Mission Rabies Tanzania: The Adventure Begins. Pt2

Mike arrived in New York last night.  His plane landed at Newark, and he took the train to Penn Station, and then walked to my apartment.  He had a memorable flight, mainly because a passenger on his flight fainted in the aisle.  Oh, I should mention that the passenger was … him!  Apparently, a crappy night’s sleep, a very early wake-up (2:45 a.m.), and not enough water was enough to dehydrate him to the point of passing out.  A little rest and some juice on-board, and he was fine.  We had dinner at home; Mark made tacos.  Then we went to The Strand bookstore so Mike could peruse the comics and graphic novels before heading back in time for our weekly zoom call with the rest of our college buddy group.

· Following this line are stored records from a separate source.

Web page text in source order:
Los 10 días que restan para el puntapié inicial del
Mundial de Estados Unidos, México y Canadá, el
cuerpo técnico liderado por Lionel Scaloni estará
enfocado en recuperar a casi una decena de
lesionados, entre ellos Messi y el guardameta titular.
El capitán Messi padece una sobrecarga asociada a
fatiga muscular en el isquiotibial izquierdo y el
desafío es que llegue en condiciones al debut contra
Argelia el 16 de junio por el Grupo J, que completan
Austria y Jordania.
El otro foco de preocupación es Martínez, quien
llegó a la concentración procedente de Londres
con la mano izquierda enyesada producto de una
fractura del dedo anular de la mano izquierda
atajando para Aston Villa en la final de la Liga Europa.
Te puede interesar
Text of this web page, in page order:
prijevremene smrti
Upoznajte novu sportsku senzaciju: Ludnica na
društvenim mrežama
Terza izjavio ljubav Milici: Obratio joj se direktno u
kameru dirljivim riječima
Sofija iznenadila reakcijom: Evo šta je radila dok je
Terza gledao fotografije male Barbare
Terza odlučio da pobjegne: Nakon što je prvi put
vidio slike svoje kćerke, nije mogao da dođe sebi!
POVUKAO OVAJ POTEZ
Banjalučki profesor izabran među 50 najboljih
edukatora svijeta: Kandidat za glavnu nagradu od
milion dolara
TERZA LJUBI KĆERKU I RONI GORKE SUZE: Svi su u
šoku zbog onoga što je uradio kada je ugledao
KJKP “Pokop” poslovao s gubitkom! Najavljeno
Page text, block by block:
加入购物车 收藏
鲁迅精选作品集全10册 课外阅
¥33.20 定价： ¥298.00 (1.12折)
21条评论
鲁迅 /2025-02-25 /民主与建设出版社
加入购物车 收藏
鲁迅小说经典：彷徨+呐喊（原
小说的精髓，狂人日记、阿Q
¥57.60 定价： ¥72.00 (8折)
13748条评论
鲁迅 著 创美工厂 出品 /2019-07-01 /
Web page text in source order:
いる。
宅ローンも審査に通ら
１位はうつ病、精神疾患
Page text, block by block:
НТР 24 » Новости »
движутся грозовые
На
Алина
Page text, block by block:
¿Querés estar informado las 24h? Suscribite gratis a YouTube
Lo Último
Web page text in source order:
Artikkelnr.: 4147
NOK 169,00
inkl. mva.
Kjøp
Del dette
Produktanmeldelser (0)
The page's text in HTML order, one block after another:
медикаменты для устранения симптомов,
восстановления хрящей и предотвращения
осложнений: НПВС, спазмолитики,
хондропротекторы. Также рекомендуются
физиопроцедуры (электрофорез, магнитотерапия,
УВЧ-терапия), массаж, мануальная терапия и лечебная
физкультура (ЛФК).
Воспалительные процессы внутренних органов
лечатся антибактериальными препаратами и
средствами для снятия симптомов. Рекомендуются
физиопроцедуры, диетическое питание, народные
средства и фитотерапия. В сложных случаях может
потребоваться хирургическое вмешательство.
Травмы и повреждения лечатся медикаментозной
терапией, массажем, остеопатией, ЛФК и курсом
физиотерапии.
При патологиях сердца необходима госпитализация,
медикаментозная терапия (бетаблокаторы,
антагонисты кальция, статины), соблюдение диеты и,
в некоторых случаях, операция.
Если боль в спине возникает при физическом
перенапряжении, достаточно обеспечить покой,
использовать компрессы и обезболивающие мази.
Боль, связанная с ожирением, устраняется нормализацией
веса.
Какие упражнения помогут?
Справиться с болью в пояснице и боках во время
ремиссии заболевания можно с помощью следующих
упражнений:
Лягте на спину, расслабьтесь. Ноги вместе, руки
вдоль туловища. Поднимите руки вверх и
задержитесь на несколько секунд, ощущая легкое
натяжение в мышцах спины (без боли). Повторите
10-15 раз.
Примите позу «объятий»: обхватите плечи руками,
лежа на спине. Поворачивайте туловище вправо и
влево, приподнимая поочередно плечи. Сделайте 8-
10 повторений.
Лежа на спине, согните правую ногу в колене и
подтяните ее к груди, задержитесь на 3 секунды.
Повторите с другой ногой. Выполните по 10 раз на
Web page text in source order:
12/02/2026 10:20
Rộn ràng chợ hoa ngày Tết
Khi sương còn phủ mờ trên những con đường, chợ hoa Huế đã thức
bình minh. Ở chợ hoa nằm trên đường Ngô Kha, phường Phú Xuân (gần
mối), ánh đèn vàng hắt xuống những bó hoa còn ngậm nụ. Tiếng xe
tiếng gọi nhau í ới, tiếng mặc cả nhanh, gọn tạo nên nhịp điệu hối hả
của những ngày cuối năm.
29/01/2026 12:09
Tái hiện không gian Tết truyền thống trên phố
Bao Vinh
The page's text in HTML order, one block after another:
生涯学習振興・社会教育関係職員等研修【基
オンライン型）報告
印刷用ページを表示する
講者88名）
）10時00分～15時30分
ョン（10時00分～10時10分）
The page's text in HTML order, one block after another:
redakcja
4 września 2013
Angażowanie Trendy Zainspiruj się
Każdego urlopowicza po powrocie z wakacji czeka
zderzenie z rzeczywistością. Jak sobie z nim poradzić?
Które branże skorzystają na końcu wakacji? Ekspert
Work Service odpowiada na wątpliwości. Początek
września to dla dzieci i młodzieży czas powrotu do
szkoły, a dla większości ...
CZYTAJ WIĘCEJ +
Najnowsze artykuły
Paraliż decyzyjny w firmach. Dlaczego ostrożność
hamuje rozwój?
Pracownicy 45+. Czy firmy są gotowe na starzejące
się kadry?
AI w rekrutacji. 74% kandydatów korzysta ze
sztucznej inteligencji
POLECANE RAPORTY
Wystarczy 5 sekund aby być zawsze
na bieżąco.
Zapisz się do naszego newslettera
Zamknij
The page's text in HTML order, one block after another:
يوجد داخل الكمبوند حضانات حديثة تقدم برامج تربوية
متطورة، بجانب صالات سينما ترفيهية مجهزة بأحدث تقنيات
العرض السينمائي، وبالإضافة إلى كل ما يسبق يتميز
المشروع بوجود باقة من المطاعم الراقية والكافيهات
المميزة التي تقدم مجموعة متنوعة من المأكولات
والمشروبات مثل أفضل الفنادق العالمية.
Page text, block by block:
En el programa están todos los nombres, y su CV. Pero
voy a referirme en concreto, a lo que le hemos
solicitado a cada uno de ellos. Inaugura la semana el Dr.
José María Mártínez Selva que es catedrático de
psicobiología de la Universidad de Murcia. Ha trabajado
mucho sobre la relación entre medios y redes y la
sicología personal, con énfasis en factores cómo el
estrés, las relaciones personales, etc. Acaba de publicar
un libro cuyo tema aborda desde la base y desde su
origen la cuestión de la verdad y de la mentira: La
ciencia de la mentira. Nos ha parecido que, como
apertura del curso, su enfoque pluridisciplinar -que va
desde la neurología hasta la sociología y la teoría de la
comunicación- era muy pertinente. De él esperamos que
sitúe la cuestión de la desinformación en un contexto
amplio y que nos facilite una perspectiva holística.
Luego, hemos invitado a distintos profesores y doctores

They wished us bon voyage.

This morning we had breakfast (omelets, made by me), and then we puttered around, checking our respective suitcases and backpacks to make sure we had everything we needed.  I’m a pretty obsessive planner, and I was reasonably confident that we were ready for the journey.  The only thing we both didn’t have with us was our all-important negative Covid test, an absolute requirement to fly in KLM.  

Last week, my pre-colonoscopy Covid test results were reported 14 hours after the sample was taken, and the results were in my inbox when I woke up at 7 a.m.  Yesterday I took the test at approximately the same time of day, but there were no results in my inbox at 7:00 a.m.  No results at 8:00.  Or 9:00.  Or noon.  I sent a message to my doctor through my online patient portal asking if he could call the lab and find out what was going on.  He wrote back saying that the sample was at the lab and it was being run. Mike had taken his test two days ago and he, too, hadn’t gotten the results.  At noon, he left the apartment to meet up with a friend here in the city for about two hours.  At 2:30, Mike texted me that his test results had arrived, and they were negative.  Mine still hadn’t shown up.  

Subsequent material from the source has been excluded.